Work to be completed:
Please print each record below exactly as it is written.

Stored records
━━━━━━━━━━━━━━━━━━━━

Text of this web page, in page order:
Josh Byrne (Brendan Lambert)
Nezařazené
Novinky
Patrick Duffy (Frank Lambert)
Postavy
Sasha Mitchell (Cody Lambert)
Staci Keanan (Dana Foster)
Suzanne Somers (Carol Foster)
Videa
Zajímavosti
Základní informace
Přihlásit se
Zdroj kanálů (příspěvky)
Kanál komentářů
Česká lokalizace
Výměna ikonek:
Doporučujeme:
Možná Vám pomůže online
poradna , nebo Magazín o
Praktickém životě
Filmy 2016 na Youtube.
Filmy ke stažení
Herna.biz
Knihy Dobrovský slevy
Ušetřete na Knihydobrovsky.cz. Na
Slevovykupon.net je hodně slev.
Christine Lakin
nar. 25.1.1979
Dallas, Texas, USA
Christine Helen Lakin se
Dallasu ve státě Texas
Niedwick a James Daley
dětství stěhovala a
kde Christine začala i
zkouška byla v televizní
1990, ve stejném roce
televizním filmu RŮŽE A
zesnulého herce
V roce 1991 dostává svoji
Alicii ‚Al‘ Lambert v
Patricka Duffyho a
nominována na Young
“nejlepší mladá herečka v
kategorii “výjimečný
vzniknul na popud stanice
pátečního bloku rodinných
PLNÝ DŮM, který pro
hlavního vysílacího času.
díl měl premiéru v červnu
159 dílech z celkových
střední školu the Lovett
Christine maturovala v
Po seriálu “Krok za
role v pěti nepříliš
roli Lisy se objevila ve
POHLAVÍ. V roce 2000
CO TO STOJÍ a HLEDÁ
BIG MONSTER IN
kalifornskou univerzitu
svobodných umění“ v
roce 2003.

━━━━━━━━━━━━━━━━━━━━

Completed exercise:
Text of this web page, in page order:
Josh Byrne (Brendan Lambert)
Nezařazené
Novinky
Patrick Duffy (Frank Lambert)
Postavy
Sasha Mitchell (Cody Lambert)
Staci Keanan (Dana Foster)
Suzanne Somers (Carol Foster)
Videa
Zajímavosti
Základní informace
Přihlásit se
Zdroj kanálů (příspěvky)
Kanál komentářů
Česká lokalizace
Výměna ikonek:
Doporučujeme:
Možná Vám pomůže online
poradna , nebo Magazín o
Praktickém životě
Filmy 2016 na Youtube.
Filmy ke stažení
Herna.biz
Knihy Dobrovský slevy
Ušetřete na Knihydobrovsky.cz. Na
Slevovykupon.net je hodně slev.
Christine Lakin
nar. 25.1.1979
Dallas, Texas, USA
Christine Helen Lakin se
Dallasu ve státě Texas
Niedwick a James Daley
dětství stěhovala a
kde Christine začala i
zkouška byla v televizní
1990, ve stejném roce
televizním filmu RŮŽE A
zesnulého herce
V roce 1991 dostává svoji
Alicii ‚Al‘ Lambert v
Patricka Duffyho a
nominována na Young
“nejlepší mladá herečka v
kategorii “výjimečný
vzniknul na popud stanice
pátečního bloku rodinných
PLNÝ DŮM, který pro
hlavního vysílacího času.
díl měl premiéru v červnu
159 dílech z celkových
střední školu the Lovett
Christine maturovala v
Po seriálu “Krok za
role v pěti nepříliš
roli Lisy se objevila ve
POHLAVÍ. V roce 2000
CO TO STOJÍ a HLEDÁ
BIG MONSTER IN
kalifornskou univerzitu
svobodných umění“ v
roce 2003.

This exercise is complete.